Everybody knew I had spent most of my career with NASA at the Jet Propulsion Laboratory (JPL). All of my staff, initially four of them, came from JPL too. Left to our own devices, would we impose onerous NASA rules that could stifle innovation in the ACE mission instrument development labs?
after I left.
The challenge to my team was getting the science groups to regard us as partners, or as people who could help them rather than as what they seemed to expect — a troop of requirements enforcers. There were nine instruments and twenty Co-Investigators (Co-Is) involved in ACE. They were scattered across the U.S., Switzerland, and Germany, mostly at universities and a few government labs.
At one university in particular, a designer held things very close to his chest. At first, we could barely get him to acknowledge we were in the room with him, until we arranged to help him solve a power supply problem. His boss, one of the Co-Is, recognized the contribution made by us outsiders, and figured maybe we could help solve a sensor head problem. There was no pressure; we waited for the skeptical designer to approach us. And when he did, we didn’t press him to let us get more involved. It was that kind of gentle touch that eventually changed peoples’ perception about what we were on this project for.
From the start, I decided a gentle touch was the best approach. Dr. Edward Stone, the Principal Investigator, had assembled a number of very experienced Co-Is with the nine instruments. I knew of the strong relationships that had existed before I got there and would continue to exist after I left. I never tried to put myself between Dr. Stone and his science teams. I wasn’t about to say to the Co-Is, “You can’t report to Dr. Stone, you’ve got to report to me first and I’ll report to him.” That would be dumb, I thought, and certainly do little to improve our standing at their labs.
A lot of it just came down to working hard with the Co-Is at solving development problems, and building their trust in the process. When you spend days and nights with people, and you suffer with them, they begin to realize that you’re all on the same team. At the same time, they all knew we could bring outside resources to bear in addressing special problems. But our work also involved a clever amount of requirements tailoring.

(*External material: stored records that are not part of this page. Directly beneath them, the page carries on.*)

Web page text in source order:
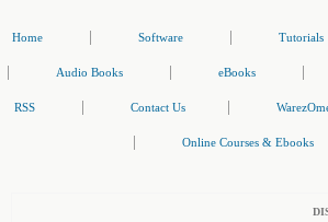
Home Software Tutorials
Audio Books eBooks
RSS Contact Us
Online Courses & Ebooks
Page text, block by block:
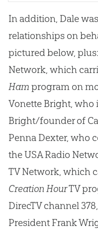
In addition, Dale
relationships on
pictured below,
Network, which
Ham program on
Vonette Bright, who
Bright/founder of
Penna Dexter, who
the USA Radio
TV Network, which
Creation HourTV
DirecTV channel
President Frank
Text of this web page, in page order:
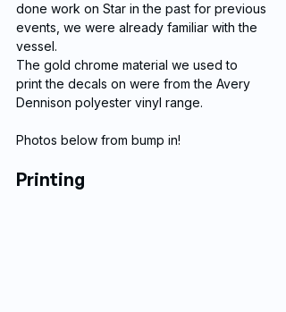
done work on Star in the past for previous
events, we were already familiar with the
vessel.
The gold chrome material we used to
print the decals on were from the Avery
Dennison polyester vinyl range.
Photos below from bump in!
Printing
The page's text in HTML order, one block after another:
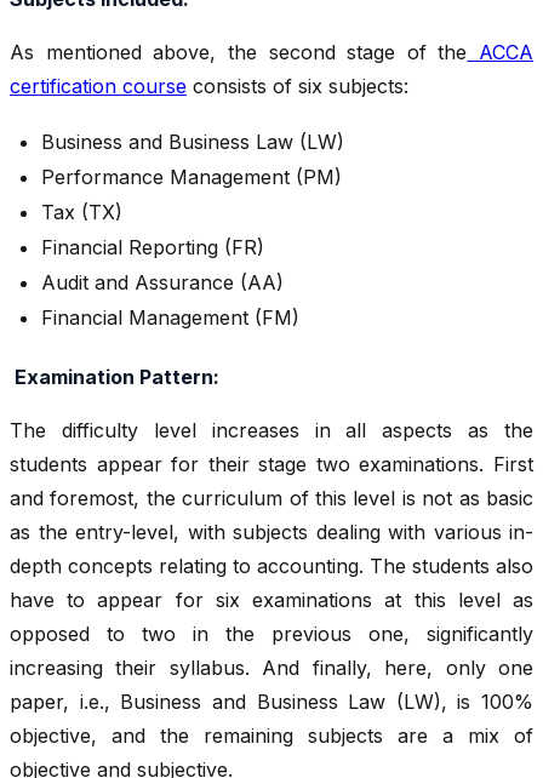
As mentioned above, the second stage of the ACCA
certification course consists of six subjects:
Business and Business Law (LW)
Performance Management (PM)
Tax (TX)
Financial Reporting (FR)
Audit and Assurance (AA)
Financial Management (FM)
Examination Pattern:
The difficulty level increases in all aspects as the
students appear for their stage two examinations. First
and foremost, the curriculum of this level is not as basic
as the entry-level, with subjects dealing with various in-
depth concepts relating to accounting. The students also
have to appear for six examinations at this level as
opposed to two in the previous one, significantly
increasing their syllabus. And finally, here, only one
paper, i.e., Business and Business Law (LW), is 100%
objective, and the remaining subjects are a mix of
objective and subjective.
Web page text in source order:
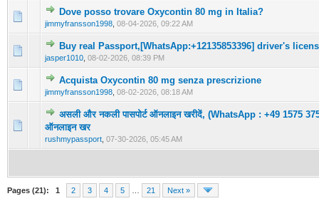
Dove posso trovare Oxycontin 80 mg in Italia?
jimmyfransson1998 08-04-2026, 09:22 AM
0 Vote(s) - 0 out of 5 in Average
12345
Buy real Passport,[WhatsApp:+12135853396] driver's
jasper1010 08-02-2026, 08:39 PM
0 Vote(s) - 0 out of 5 in Average
12345
Acquista Oxycontin 80 mg senza prescrizione
jimmyfransson1998 08-02-2026, 08:18 AM
0 Vote(s) - 0 out of 5 in Average
12 345
असली और नकली पासपोर्ट ऑनलाइन खरीदें, (WhatsApp : +49 1575
ऑनलाइन खर
rushmypassport 07-30-2026, 05:45 AM
0 Vote(s) - 0 out of 5 in Average
Pages (21): 1 2 3 4 5 21 Next »
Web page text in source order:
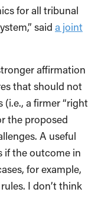
for all tribunal
said a joint
affirmation
that should not
a firmer “right
the proposed
A useful
if the outcome in
for example,
I don’t think
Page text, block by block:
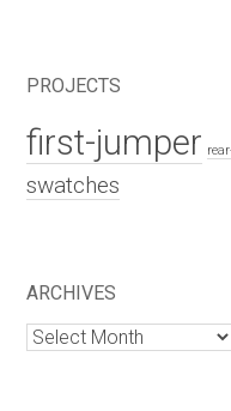
PROJECTS
first-jumper
swatches
ARCHIVES
Archives
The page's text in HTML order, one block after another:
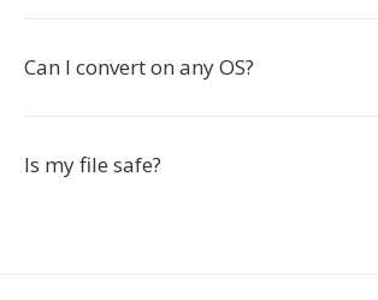
Can I convert on any OS?
Is my file safe?
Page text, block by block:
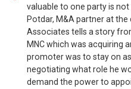
valuable to one party is
Potdar, M&A partner at
Associates tells a story
MNC which was acquiring
promoter was to stay on
negotiating what role he
demand the power to
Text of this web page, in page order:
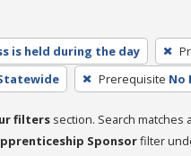
is held during the day
Prerequisite No
filters section. Search matches
Sponsorfilter
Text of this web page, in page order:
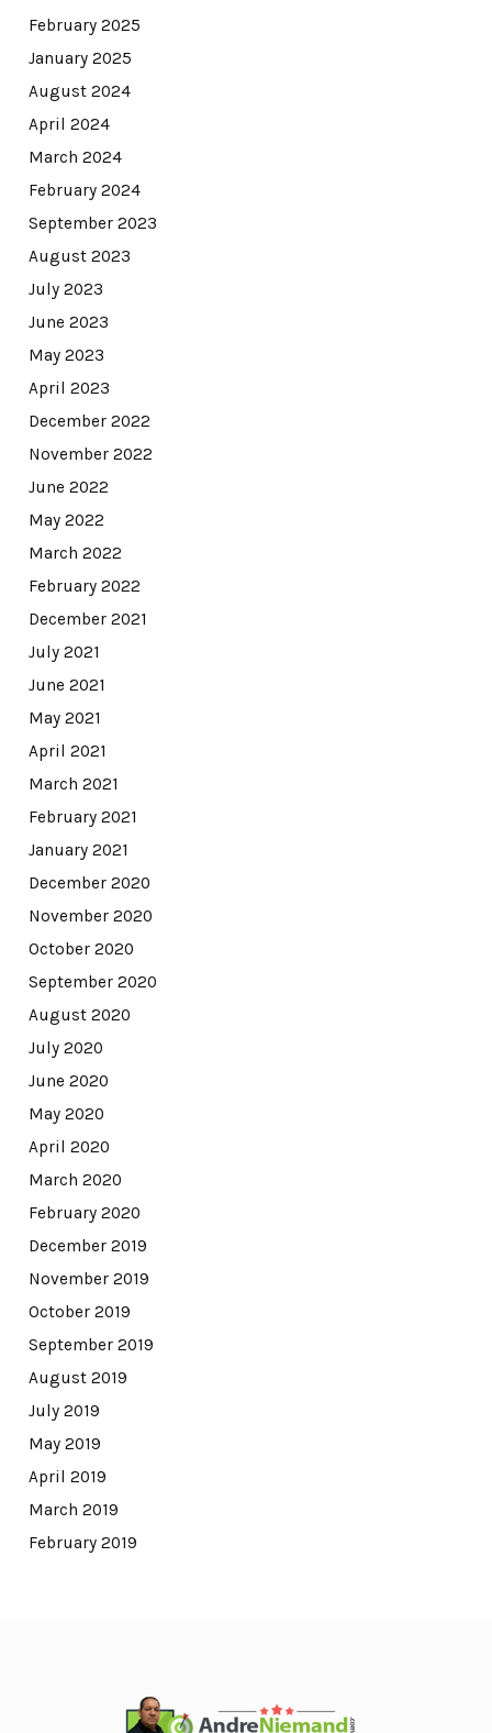
February 2025
January 2025
August 2024
April 2024
March 2024
February 2024
September 2023
August 2023
July 2023
June 2023
May 2023
April 2023
December 2022
November 2022
June 2022
May 2022
March 2022
February 2022
December 2021
July 2021
June 2021
May 2021
April 2021
March 2021
February 2021
January 2021
December 2020
November 2020
October 2020
September 2020
August 2020
July 2020
June 2020
May 2020
April 2020
March 2020
February 2020
December 2019
November 2019
October 2019
September 2019
August 2019
July 2019
May 2019
April 2019
March 2019
February 2019
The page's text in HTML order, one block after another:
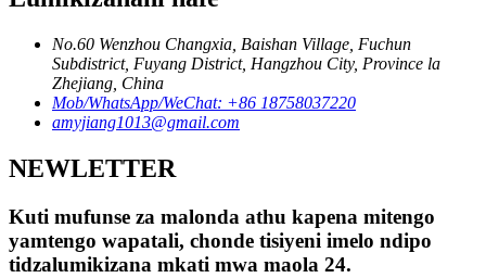
No.60 Wenzhou Changxia, Baishan Village, Fuchun
Subdistrict, Fuyang District, Hangzhou City, Province la
Zhejiang, China
Mob/WhatsApp/WeChat: +86 18758037220
amyjiang1013@gmail.com
NEWLETTER
Kuti mufunse za malonda athu kapena mitengo
yamtengo wapatali, chonde tisiyeni imelo ndipo
tidzalumikizana mkati mwa maola 24.
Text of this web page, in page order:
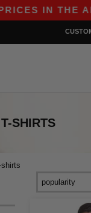
IN THE APP!
SHIRTS
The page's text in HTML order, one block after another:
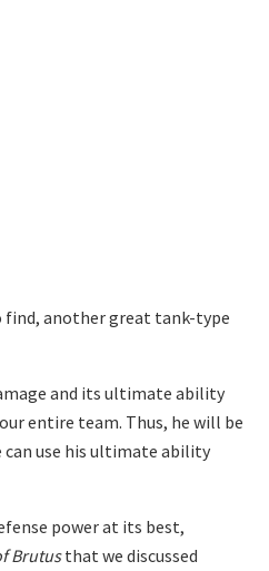
find, another great tank-type
and its ultimate ability
entire team. Thus, he will be
use his ultimate ability
power at its best,
Brutusthat we discussed
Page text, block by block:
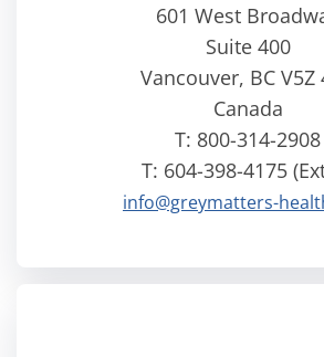
601 West
Suite 400
Vancouver, BC V5Z
Canada
T: 800-314-2908
T: 604-398-4175
info@greymatters-
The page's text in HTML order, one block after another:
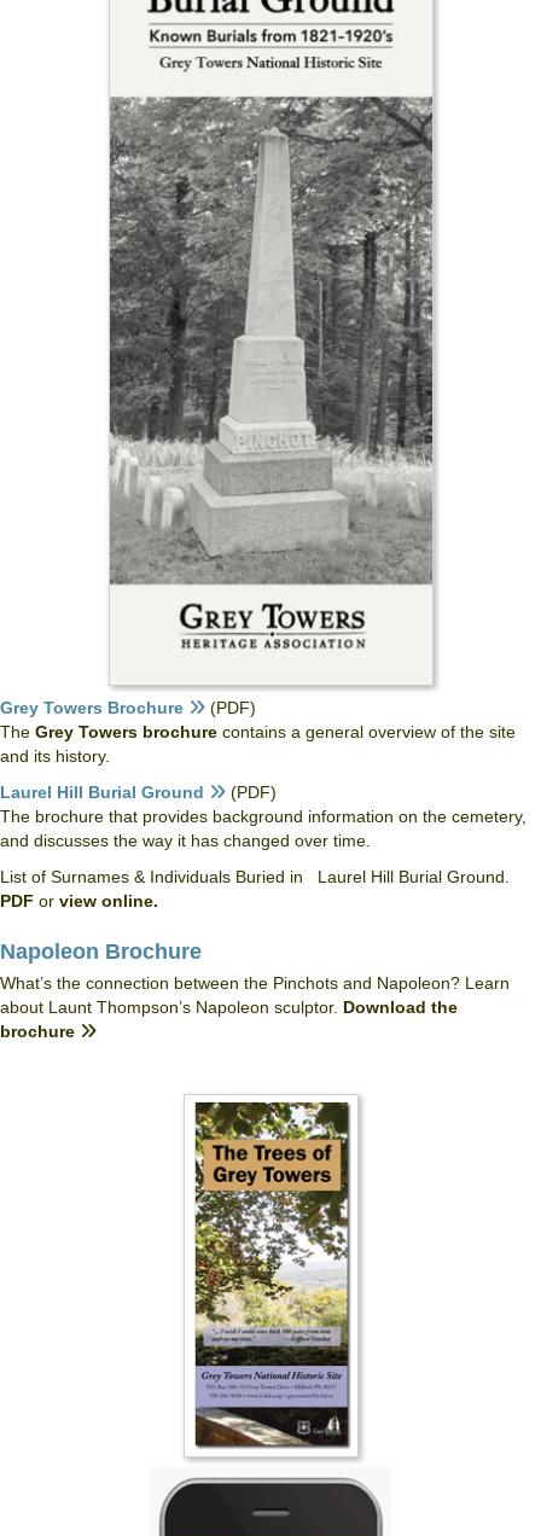
Grey Towers Brochure
(PDF)
The Grey Towers brochure contains a general overview of the site
and its history.
Laurel Hill Burial Ground
(PDF)
The brochure that provides background information on the cemetery,
and discusses the way it has changed over time.
List of Surnames & Individuals Buried in Laurel Hill Burial Ground.
PDF or view online.
Napoleon Brochure
What’s the connection between the Pinchots and Napoleon? Learn
about Launt Thompson’s Napoleon sculptor. Download the
brochure
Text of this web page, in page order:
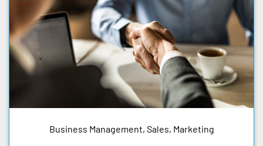
Business Management, Sales, Marketing
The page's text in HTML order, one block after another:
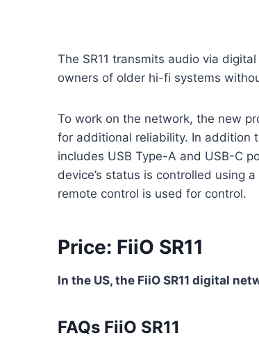
The SR11 transmits audio via
owners of older hi-fi systems
To work on the network, the new
for additional reliability. In addition
includes USB Type-A and USB-C
device’s status is controlled using
remote control is used for control.
Price: FiiO SR11
In the US, the FiiO SR11 digital
FAQs FiiO SR11
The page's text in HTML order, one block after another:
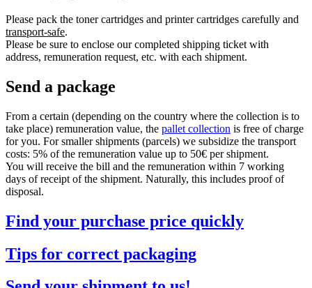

I enjoyed telling people about how my payload team had adapted to the university environment in the spirit, if not the letter, of NASA practices. Understand: we still had to meet our own requirements and satisfy the Goddard project office. In the reliability and quality assurance (R&QA) area, for instance, we were expected to audit work processes used at “the contractor’s site.” In this case, that frequently translated to “at the universities.” Well, that word “audit” can create a terrified look on some people’s faces at the working level. But to begin the necessary audit on a low key, I can recall my visiting R&QA Manager walking down the hall at one university with his arm over a technician’s shoulder, asking “how’s it going, what’s happening here?” All the time, that technician never realized this was part of a work-process audit.
Throughout, a gentle touch paid off, and kept everyone working together toward the same goal: delivery of a performing payload, on time, and within budget.
- Building trust is crucial to establishing teaming relationships across different groups. Sometimes the best way of establishing trust with a partner is by recognizing that an unobtrusive approach goes further than an assertive one.
- The best way to learn what is actually going on is just by establishing open communication.
- Consider “auditing-by-walking-around” as just an extension of “managing by-walking-around.”
What lessons have you had to relearn throughout your career?